Department of Obstetrics and Gynecology, University of Tennessee Health Science Center, Memphis, TN, USA.
Department of Surgery, University of Texas Rio Grande Valley, Edinburg, TX, USA.
J Assist Reprod Genet. 2018 Oct;35(10):1831-1841. doi: 10.1007/s10815-018-1260-z. Epub 2018 Jul 25.
To determine whether recombinant AMH (rAMH) could prevent post-transplant follicular depletion by acting on the stemness markers Oct-4, Sox2, and NANOG.
This was an experimental study where 12 ovariectomized nude mice were xenotransplanted with vitrified/warmed ovarian cortex obtained from a pre-pubertal girl and Alzet pumps delivering rAMH, or placebo (control), were inserted intra-abdominally. Previously vitrified/warmed ovarian cortex fragments were transplanted after 7 days and then harvested after 14 days from pump placement. We performed real-time RT-PCR analyses, ELISA for AMH, FSH, and estradiol, histologic measurement of ovarian follicles, and immunohistochemistry for Ki67 and TUNEL. The main outcome measures were serum levels and tissue expression of the parameters under investigation and follicle count.
Serum AMH, FSH, and estradiol reflected post-ovariectomy profiles and were mildly influenced by rAMH administration. Ovarian cortex expression of AMH, AMH-R2, VEGF, GDF9, Oct-4, and Sox2 was lower in rAMH mice than in controls, while NANOG was upregulated. There was a non-significant decrease in primordial follicles after vitrification-warming, and xenotransplantation further decreased this number. There were lower cell replication and depressed apoptosis in the rAMH group.

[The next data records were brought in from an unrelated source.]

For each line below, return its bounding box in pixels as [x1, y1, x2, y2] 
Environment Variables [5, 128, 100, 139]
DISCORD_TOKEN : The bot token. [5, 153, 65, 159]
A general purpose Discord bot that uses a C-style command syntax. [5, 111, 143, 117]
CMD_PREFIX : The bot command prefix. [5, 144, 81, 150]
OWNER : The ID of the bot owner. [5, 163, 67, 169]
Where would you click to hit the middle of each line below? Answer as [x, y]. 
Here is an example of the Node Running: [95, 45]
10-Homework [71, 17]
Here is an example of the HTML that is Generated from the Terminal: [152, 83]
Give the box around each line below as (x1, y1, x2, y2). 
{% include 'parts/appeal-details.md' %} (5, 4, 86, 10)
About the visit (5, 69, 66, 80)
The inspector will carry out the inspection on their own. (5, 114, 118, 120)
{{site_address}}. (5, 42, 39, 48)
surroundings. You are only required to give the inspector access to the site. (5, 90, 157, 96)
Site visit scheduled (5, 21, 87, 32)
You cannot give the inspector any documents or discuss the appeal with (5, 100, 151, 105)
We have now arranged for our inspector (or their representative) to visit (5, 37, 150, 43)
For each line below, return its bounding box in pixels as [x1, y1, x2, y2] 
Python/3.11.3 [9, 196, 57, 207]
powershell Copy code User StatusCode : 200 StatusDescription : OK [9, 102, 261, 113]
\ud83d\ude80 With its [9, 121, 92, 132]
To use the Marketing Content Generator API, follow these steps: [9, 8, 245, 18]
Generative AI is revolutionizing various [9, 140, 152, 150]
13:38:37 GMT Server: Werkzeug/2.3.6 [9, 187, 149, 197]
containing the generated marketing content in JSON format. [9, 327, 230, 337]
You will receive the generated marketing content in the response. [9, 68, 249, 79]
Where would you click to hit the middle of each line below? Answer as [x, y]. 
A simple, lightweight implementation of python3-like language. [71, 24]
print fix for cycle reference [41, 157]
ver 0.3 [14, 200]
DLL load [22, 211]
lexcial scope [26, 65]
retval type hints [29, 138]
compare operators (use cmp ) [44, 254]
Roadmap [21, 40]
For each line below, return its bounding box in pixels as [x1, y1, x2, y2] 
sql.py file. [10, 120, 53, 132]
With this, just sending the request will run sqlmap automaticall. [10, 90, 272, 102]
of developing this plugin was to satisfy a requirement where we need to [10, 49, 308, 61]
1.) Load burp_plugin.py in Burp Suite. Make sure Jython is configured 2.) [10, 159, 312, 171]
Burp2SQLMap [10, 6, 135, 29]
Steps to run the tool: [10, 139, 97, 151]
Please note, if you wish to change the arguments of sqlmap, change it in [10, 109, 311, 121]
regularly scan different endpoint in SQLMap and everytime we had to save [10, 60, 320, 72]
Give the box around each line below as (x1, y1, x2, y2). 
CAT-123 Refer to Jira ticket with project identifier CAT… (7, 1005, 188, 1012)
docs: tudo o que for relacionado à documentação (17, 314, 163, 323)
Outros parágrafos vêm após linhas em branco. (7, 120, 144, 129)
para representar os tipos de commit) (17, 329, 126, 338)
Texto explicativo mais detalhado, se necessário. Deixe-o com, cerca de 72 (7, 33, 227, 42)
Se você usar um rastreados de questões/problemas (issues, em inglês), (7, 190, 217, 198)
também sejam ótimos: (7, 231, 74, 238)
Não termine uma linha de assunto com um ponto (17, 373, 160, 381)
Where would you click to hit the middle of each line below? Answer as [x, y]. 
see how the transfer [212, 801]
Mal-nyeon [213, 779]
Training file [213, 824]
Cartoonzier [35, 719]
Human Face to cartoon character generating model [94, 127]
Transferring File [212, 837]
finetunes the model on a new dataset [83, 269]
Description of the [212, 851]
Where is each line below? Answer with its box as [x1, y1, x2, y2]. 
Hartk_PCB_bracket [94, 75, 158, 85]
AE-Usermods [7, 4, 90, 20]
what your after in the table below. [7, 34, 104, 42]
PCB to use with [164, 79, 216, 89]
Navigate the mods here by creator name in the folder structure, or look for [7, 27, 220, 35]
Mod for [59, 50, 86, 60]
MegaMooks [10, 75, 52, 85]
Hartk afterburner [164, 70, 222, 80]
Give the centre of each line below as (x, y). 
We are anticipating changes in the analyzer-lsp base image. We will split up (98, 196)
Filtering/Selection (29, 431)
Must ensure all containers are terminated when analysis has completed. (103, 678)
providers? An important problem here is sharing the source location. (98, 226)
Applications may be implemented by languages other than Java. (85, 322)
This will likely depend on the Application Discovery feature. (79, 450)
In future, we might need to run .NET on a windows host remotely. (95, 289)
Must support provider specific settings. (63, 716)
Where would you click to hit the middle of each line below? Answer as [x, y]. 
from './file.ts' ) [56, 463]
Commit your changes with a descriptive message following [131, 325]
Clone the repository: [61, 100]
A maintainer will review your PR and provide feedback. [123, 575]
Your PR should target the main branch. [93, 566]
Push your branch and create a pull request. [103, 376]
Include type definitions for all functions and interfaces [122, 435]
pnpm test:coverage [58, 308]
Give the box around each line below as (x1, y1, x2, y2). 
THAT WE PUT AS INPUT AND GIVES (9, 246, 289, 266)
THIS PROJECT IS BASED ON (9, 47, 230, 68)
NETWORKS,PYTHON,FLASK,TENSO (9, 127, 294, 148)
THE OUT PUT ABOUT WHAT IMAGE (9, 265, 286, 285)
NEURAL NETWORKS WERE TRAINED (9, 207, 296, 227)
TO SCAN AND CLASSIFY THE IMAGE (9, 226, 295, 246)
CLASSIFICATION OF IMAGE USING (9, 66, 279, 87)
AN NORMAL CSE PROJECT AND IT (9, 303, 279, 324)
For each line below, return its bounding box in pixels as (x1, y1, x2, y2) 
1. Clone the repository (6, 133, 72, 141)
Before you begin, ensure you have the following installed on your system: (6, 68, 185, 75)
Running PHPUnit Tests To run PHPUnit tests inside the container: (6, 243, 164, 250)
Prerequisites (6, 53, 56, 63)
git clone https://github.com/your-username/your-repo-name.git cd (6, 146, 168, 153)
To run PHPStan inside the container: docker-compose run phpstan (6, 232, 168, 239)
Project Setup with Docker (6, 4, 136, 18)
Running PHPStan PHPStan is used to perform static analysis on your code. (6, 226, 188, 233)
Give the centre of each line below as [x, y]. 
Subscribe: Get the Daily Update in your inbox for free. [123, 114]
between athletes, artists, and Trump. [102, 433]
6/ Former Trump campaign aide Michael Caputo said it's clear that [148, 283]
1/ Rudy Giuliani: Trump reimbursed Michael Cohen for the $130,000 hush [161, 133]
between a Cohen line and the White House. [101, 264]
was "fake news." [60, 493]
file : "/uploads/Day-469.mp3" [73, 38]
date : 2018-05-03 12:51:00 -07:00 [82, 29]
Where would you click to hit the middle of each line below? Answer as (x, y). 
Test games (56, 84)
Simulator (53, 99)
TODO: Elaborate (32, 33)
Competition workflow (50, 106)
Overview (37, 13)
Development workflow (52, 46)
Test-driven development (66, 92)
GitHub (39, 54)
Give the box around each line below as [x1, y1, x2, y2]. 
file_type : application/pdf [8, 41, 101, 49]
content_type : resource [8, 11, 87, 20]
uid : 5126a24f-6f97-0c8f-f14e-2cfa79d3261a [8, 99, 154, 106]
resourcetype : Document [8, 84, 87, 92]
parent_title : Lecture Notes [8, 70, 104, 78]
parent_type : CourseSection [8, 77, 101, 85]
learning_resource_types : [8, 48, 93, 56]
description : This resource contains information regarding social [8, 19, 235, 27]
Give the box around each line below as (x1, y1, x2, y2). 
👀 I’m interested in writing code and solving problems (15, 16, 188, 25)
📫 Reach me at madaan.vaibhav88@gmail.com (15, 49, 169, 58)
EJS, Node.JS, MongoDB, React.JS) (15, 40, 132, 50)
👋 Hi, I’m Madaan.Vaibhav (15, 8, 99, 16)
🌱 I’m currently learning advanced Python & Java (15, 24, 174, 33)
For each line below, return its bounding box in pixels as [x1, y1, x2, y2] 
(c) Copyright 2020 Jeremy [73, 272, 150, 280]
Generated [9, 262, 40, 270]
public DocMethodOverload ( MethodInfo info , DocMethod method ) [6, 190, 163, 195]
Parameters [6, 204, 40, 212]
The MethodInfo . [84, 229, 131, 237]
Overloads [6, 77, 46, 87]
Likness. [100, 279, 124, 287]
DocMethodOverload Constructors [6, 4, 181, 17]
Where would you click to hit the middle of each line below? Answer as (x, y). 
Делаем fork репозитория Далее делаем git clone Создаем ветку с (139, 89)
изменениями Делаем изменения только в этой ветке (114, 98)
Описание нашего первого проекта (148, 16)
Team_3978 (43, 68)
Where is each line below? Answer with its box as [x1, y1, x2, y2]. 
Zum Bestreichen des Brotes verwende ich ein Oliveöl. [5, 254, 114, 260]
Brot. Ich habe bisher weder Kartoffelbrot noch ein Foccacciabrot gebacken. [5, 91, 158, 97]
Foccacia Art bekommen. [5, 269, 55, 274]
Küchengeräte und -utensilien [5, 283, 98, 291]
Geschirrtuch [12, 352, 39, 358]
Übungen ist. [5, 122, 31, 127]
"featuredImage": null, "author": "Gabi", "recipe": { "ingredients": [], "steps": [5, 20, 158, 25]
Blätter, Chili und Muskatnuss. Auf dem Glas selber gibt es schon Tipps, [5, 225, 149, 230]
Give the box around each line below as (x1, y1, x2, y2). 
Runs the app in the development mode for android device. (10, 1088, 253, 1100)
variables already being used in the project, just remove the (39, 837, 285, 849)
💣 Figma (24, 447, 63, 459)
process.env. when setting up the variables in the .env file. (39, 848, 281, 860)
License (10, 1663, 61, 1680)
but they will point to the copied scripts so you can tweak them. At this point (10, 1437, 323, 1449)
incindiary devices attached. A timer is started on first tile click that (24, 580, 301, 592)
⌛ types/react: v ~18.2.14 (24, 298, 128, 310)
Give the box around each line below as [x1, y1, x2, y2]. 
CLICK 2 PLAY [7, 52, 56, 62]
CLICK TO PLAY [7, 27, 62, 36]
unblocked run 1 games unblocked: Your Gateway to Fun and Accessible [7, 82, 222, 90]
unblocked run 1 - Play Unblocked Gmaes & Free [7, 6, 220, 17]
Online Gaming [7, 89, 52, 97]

Administration of recombinant AMH in the peri-transplant period did not protect the initial follicular depletion but decreased apoptosis and cellular activation and regulated stem cell markers' tissue expression. These results aid our understanding of the inhibitory effects of AMH on follicular development and show the benefit of administering exogenous AMH at the time of pre-pubertal ovarian cortex transplant to protect the follicles from pre-activation and premature depletion.
确定重组 AMH(rAMH)是否通过作用于干性标志物 Oct-4、Sox2 和 NANOG 来防止移植后卵泡耗竭。
这是一项实验研究,将 12 只去卵巢裸鼠异种移植经玻璃化/解冻的来自青春期前女孩的卵巢皮质,并在腹腔内插入 rAMH 或安慰剂(对照)的 Alzet 泵。先前的玻璃化/解冻卵巢皮质碎片在 7 天后移植,然后在泵放置 14 天后收获。我们进行了实时 RT-PCR 分析、AMH、FSH 和雌二醇的 ELISA、卵巢卵泡的组织学测量以及 Ki67 和 TUNEL 的免疫组织化学分析。主要观察指标为研究参数的血清水平和组织表达以及卵泡计数。
血清 AMH、FSH 和雌二醇反映了卵巢切除术后的特征,并受到 rAMH 给药的轻微影响。rAMH 组的卵巢皮质 AMH、AMH-R2、VEGF、GDF9、Oct-4 和 Sox2 的表达低于对照组,而 NANOG 则上调。玻璃化-解冻后原始卵泡数量略有减少,异种移植进一步减少了这一数量。rAMH 组的细胞复制减少,凋亡抑制。
在移植期间给予重组 AMH 并不能保护初始卵泡耗竭,但可减少凋亡和细胞激活,并调节干细胞标志物的组织表达。这些结果有助于我们理解 AMH 对卵泡发育的抑制作用,并表明在青春期前卵巢皮质移植时给予外源性 AMH 可保护卵泡免受预激活和过早耗竭。